Before she had opportunity to tell what she had seen, her mother was gone, but Jane had found it impossible to obey her well-meant injunction. She rose and dressed, her mind busy all the while with the problem of what her duty was. As she donned her clothing she paused from time to time to listen for sounds from the next apartment.
What was her neighbor doing now? Had he read of the discovery of the man's body in the street? Perhaps he had fled already? Not a sound was to be heard there. He did not look in the least like what Jane imagined a murderer would, yet certainly the circumstances pointed all too plainly to his guilt. She had seen two men dash around the corner, one in pursuit of the other. One of them had come back alone. Not long afterward a body--the body of the other man--had been found with a bullet in his heart. It must have been a murder.
What ought she to do about it? Was it her duty to tell her mother and Dad about what she had seen? Mother, she knew, would be horrified and would caution her to say nothing to any one, but Dad was different. He had strict ideas about right and justice. He would insist on hearing every word she had to tell. More than likely he would decide that it was her duty to give the information to the authorities. Her face blanched at the thought. She could not do that. She pictured to herself the notoriety that would necessarily ensue. She saw herself being hounded by reporters, she imagined her picture in the papers, she heard herself branded as "the witness in that murder case," she depicted herself being questioned by detectives and badgered by lawyers.
No, she decided, it would be best for her never to tell a soul, not even her parents. In persistent silence lay her safest course. After all she had not witnessed the commission of the crime. She was not even sure that the man found dead had been one of the two she had watched from her window. If she saw the body she would not be able to identify it. She was not even certain in her own mind that the man next door had done the shooting, however suspicious his actions may have appeared to her. Besides, he did not look in the least like a murderer. He was too well-dressed.
In an effort to put the whole thing out of her mind she tried to read, but was unable to keep her thoughts from wandering. She sat down at the piano, but music failed to interest or soothe her. She mussed over some unanswered notes in her desk but could not summon up enough concentration of mind to answer them.

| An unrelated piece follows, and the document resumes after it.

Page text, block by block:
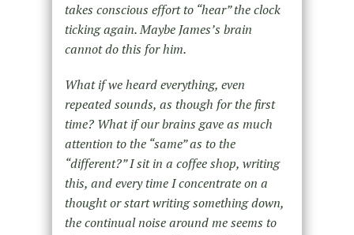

Restless and fidgety, unable to keep her thoughts from the unusual occurrences that had disturbed her ordinarily too peaceful life, she decided to take a walk until it was time to keep her appointment. Something--force of habit probably--led her to the shopping district. With still half an hour to kill, she went into a little specialty shop to examine some knitting bags displayed in the window.
"Why don't you knit as all the other girls are doing?" was her father's constant suggestion every time she asserted her desire to be doing something in the war.

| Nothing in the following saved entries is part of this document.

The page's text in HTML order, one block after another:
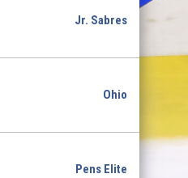
Jr. Sabres
Ohio
Pens Elite
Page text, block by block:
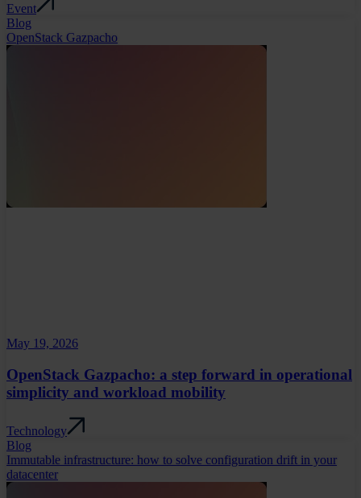
Event
Blog
OpenStack Gazpacho
May 19, 2026
OpenStack Gazpacho: a step forward in operational
simplicity and workload mobility
Technology
Blog
Immutable infrastructure: how to solve configuration drift in your
datacenter

"There's no thrill in knitting," she would answer. "Fix it, Dad, so that I can go to France as a Red Cross nurse or as an ambulance driver, won't you? I want some excitement."
Always he had refused to consent to her going, insisting that France in wartime was no place for an untrained girl.
"If I can't go myself, I certainly am not going to send any knitting," she would spiritedly answer, but several times recently the sight of such charming looking knitting bags had tempted her into almost breaking her resolution.
Inside the shop she found nothing that appealed to her, and contented herself with buying some toilet articles. As she made her purchases she noticed, almost subconsciously, a man standing near, talking with one of the shopgirls--a middle-aged man with a dark mustache.